Cambridge, Massachusetts, USASaturday, June 6, 2026

When Brute Force Isn’t Enough

Artificial intelligence today can outperform humans in answering questions, writing essays, and even diagnosing diseases—but ask it to ask the right questions, and many models stumble. Researchers at MIT and Harvard discovered this unexpected weakness by turning to an unlikely training ground: Battleship.

In a modified version of the classic game, AI agents had to deduce hidden ship positions by questioning each other in real time—a task that demands strategic inquiry, not just raw computation. The results were revealing.

Big Models Struggle with Strategy

While large language models like GPT-5 could hold their own, they often lacked the logical finesse needed for consistent success. Smaller models, such as Llama 4 Scout, frequently made irrational moves—unless researchers intervened.

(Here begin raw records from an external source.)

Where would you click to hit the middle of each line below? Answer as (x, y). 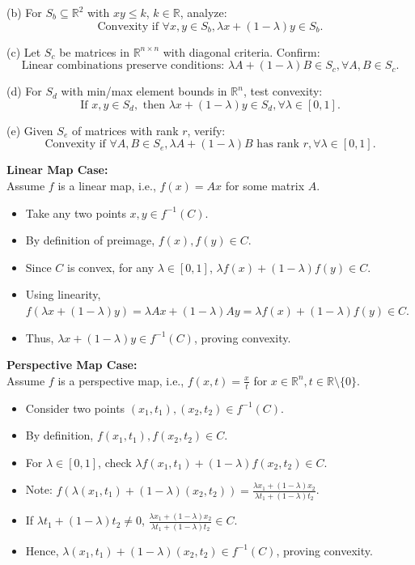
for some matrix (265, 185)
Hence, (42, 550)
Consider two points (75, 408)
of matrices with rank (125, 130)
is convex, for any (111, 267)
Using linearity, (63, 294)
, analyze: (203, 12)
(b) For (24, 12)

The breakthrough came when the team introduced a verification step: before answering, the AI estimated the probability of its response being correct. This single adjustment skyrocketed Llama 4 Scout’s success rate from a dismal 8% to 82%, proving that efficiency doesn’t depend on sheer size—just the right approach.

Verification > Assumption

Errors in ship-location predictions plagued smaller models. To counter this, the researchers enforced code-based data validation, slashing mistakes by 15%. The implications stretch beyond Battleship: this method could revolutionize fields like drug discovery, where identifying rare molecules demands precision.

Even in Guess Who?, another logic-based game, the same techniques dramatically improved AI performance.

The experiments exposed a critical gap in AI development. Pure size doesn’t equal smarter questioning. The key lies in what researchers call a "world model"—a framework for predicting outcomes. By shifting AI’s focus from answering to exploring possibilities, the team unveiled a path forward.

Instead of merely providing solutions, AI might soon think like humans—hypothesizing, testing, and refining strategies. The future of AI isn’t just in answers—it’s in the questions we teach it to ask.